Originally released in 2001 on CD by Secretly Canadian, this epic and eerily-addictive album is revered as a dark pop classic of the Midwest underground. Record in Red is an album that has become a touchstone for damaged pop acolytes wanting to ferret out of one another just how twisted their fellow music lover's tastes are. It is Marmoset's finest moment and is now being released on vinyl for the very first time (with free digital download). The music of Record in Red sounds like it comes from a short, golden moment when the Seventies bled into the Eighties and from that place where melody and tone collude to seduce a truth from the darkside of the Midwestern urban experience. It is a hazy and brutal reality that evokes the strangest of nostalgias. The vocals and melodies are delicate, restrained, strange and somehow dissociative.
The final effect is nothing short of a poignantly psychotropic Velvet Underground-esque journey on a seriously heavy dosage of painkillers. Bald, minimally-structured percussion and moody vocals blend by the masterful hand of songwriter Jorma Whittaker (whose songs & vision disproportionately dominate this second full-length by the Indianapolis trio), giving the impression of being underwater - literally or chemically. Witness Marmoset's slow, syrupy, crackling sound as it builds relentlessly toward a final and impossible intensity that is known simply as Record in Red.
Five years is a long time. Five years is an excruciatingly long time for a band like Marmoset, who reside in a city referred to-often derisively-as Naptown. Somehow this band has managed to bottle into one album all of the idiosyncrasies and pathos that have made them the critically-acclaimed band we all love. Merging the Swell Maps-inspired tumultuous clamor of their debut EP Hiddenforbidden, the addictive two-minute anthems on Today It's You, and the epic joyful dirges from Record in Red, Florist Fired has it all.
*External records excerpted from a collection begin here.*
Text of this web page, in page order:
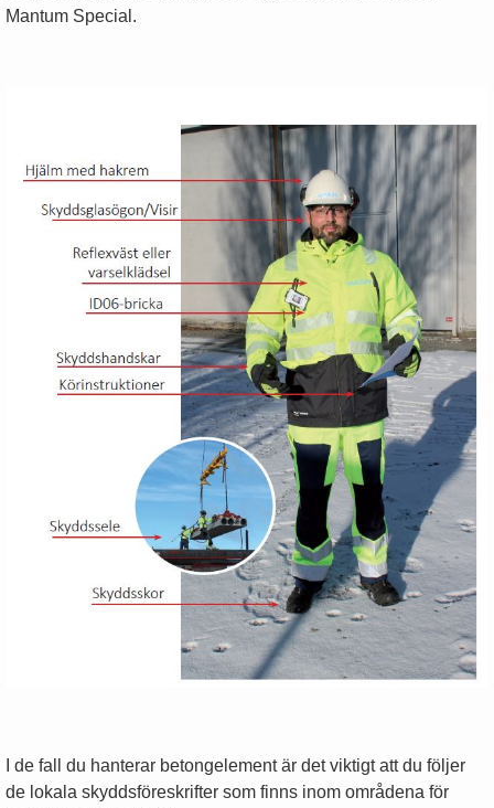
Mantum Special.
I de fall du hanterar betongelement är det viktigt att du följer
de lokala skyddsföreskrifter som finns inom områdena för
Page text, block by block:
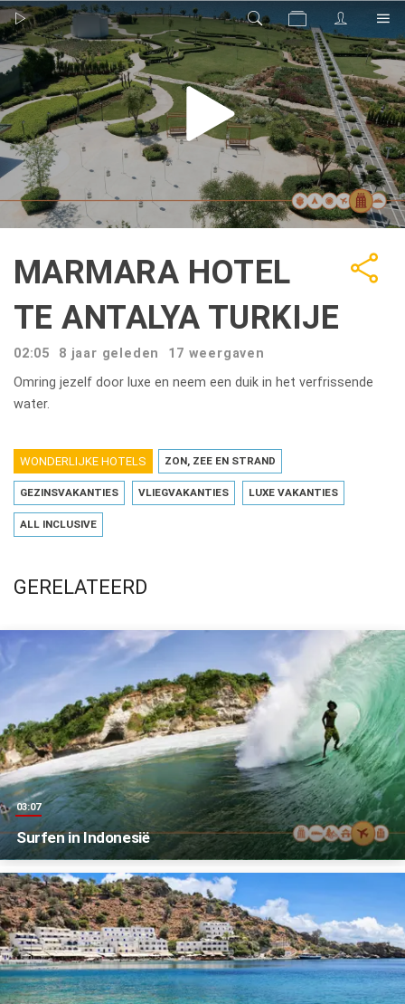
MARMARA HOTEL
TE ANTALYA TURKIJE
02:05 8 jaar geleden 17 weergaven
Omring jezelf door luxe en neem een duik in het verfrissende
water.
WONDERLIJKE HOTELS ZON, ZEE EN STRAND
GEZINSVAKANTIES VLIEGVAKANTIES LUXE VAKANTIES
ALL INCLUSIVE
GERELATEERD
Surfen in Indonesië
03:07
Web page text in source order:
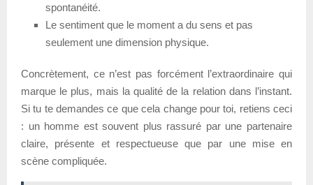
spontanéité.
Le sentiment que le moment a du sens et pas
seulement une dimension physique.
Concrètement, ce n’est pas forcément l’extraordinaire qui
marque le plus, mais la qualité de la relation dans l’instant.
Si tu te demandes ce que cela change pour toi, retiens ceci
: un homme est souvent plus rassuré par une partenaire
claire, présente et respectueuse que par une mise en
scène compliquée.

Although principal songwriter Jorma Whittaker possesses an encyclopedic knowledge of Beatles-esque melodies, Florist Fired leaves listeners with the unmistakable feeling that Marmoset owes much more to a Richards-led Stones swagger- without the budget or access to premium pharmaceuticals. In contrast to the seemingly lecherous, self-loathing Whittaker gems, guitarist Dave Jablonski offers up detached ethereal odes like a man with his head truly in the clouds.
The idea of being a traditional, functioning band has never quite caught on with Marmoset. Their live shows and behind-the-scenes breakdowns are spiritually aligned with the likes of Brian Jonestown Massacre; but unlike BJM, the music you hear from Marmoset is pure sound vérité. No need for a ballyhoo project like Dig!- although the tales Marmoset could tell would certainly make for riveting viewing. Until the public is ready for such a trip into the madness, tension and ecstasy that is Marmoset, Florist Fired will serve quite nicely as their chariot on the road towards canonization .
So we're presented with another glorious entry in the ever-unfurling Marmoset saga. What began as a wondrous blend of bedroom atmospherics and alley-side narcolepsy has slowly brewed into one of the most exciting experiments in moody adult pop since Brian Eno divorced himself from Roxy Music, John Cale spent his melody on PARIS 1919, and Richard Davies united the globe in a lasting world-peace with TELEGRAPH. With this wonderful 8-song EP, Marmoset ought to keep its ever-increasing fandom both pleased and rabid-as-ever until its next full-length outing, the follow-up to their critically acclaimed RECORD IN RED. For the uninitiated, Marmoset is a three-piece from Indianapolis, Indiana, composed of two primary songwriters Jorma Whittaker & Dave Jablonski whose tunes evoke the same sort of claustrophobic mood that Syd Barrett and Big Star created in their respective world corners a few decades ago, but with a subtle post-punk consciousness which is the distinguisher that separates Marmoset from such idyllic peers as Belle & Sebastian and Badly Drawn Boy.
Release date: 02/12/02
At times disturbing and uncomfortable, Marmoset present their tales of street walking, dope seeking and titty clubs in precise and pop-formatted doses. On their debut EP HIDDENFORBIDDEN critics painted Marmoset, despite the under-two-minute-mark in which their songs traveled, as a brooding and slightly twisted group borrowing from early Sonic Youth. Still, Marmoset's delightful pop sensibility is undercut by a dark underbelly that keeps the songs hanging in a complex zone of romance and reality, sharing more a vibe stylistically similar to Felt, Syd Barrett and early Roxy Music, while mixing the over-the top pomp production of SOME GIRLS-era Rolling Stones with feet planted firmly in the ALIEN LANES living room. Undoubtedly, with TODAY IT'S YOU, Marmoset finds itself on the cusp of a very dirty sleeve.